A significant drawback is a necessity of acquiring data for the training phase. However, it is important to highlight that the classifiers were trained with a small dataset, usually available in industrial environments.

6 Conclusions

In this work, we investigated the use of machine learning-based classifiers for chatter detection in micro-milling operations using acoustic emission signals. Data from chatter and chatter-free cuts were acquired during the micro-milling of two workpieces of COSAR and UFG using a sloth-cutting strategy.

These data are processed using a sliding window strategy that divides the complete set into several data packets. Statistical features are derived from these packets. Two case studies are investigated: (1) a features’ set composed of nine features and (2) a features’ set composed of the two most relevant features. The most relevant features should be strongly correlated with the desired output of the classifier.

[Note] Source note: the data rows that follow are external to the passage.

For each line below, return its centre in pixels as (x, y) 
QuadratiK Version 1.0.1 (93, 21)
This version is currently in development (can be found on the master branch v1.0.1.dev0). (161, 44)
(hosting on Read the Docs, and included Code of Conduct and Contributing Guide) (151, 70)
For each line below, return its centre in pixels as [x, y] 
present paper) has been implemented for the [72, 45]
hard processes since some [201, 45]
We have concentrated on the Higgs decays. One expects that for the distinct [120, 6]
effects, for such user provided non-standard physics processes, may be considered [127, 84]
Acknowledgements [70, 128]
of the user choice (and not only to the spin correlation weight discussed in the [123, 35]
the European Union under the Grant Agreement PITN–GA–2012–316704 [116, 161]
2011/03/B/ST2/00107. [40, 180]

Moreover, optimal parameters for the sliding window strategy are found using a DE optimizer.

These data are used for training and testing two supervised machine learning classifiers: a Perceptron-based classifier and an SVM-based classifier. The former converges if the classes are linearly separable, while the latter considers misclassifications.

Through this investigation, one can conclude that the RMS value of the amplitude signal can be a relevant feature for detecting chatter. Nevertheless, this choice is dependent on the material under investigation. The time-domain signals should be acquired and processed according to the optimal window and step values for maximizing the classifiers’ performance. A classifier’s output is derived at every step; therefore, the proposal is suitable for in-process chatter detection.

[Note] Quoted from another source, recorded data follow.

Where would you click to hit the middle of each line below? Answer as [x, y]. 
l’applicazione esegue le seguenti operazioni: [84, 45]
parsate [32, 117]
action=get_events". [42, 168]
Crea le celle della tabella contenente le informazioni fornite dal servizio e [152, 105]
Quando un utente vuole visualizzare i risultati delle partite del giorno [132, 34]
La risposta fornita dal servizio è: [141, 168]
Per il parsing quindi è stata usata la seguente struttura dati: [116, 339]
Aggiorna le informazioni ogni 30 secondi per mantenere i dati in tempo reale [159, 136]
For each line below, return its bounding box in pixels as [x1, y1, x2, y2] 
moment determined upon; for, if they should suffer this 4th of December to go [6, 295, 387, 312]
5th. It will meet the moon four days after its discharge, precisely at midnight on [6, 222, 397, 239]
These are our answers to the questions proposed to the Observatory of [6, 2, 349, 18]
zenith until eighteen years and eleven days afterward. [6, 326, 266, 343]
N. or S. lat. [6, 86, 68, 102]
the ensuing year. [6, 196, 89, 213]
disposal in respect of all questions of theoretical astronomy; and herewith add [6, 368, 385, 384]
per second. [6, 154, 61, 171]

A trade-off between the number of features and the complexity of the classifiers was identified. Perceptron-based classifiers converged for both materials using the nine proposed statistical features. While SVM-based classifiers can adequately detect chatter using only the two most relevant features or the larger set of features.

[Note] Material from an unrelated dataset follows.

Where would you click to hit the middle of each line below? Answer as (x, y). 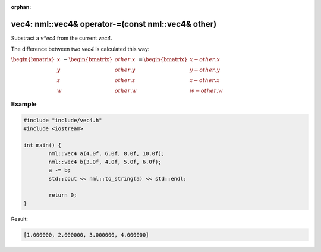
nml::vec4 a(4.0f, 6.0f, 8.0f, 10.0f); (106, 154)
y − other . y (204, 70)
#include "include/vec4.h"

This work exploits supervised machine learning classifiers using time-domain data. However, the training phase of these classifiers requires AE data from chatter and chatter-free cuts, which might cause undesired disruption. Therefore, unsupervised methods should also be investigated since they only need AE data from chatter-free cuts. Thus, the use of unsupervised classifiers could enhance the usability of the proposal. Moreover, industrial data, described in time and frequency domain, should also be exploited, promoting other ways of detecting chatter.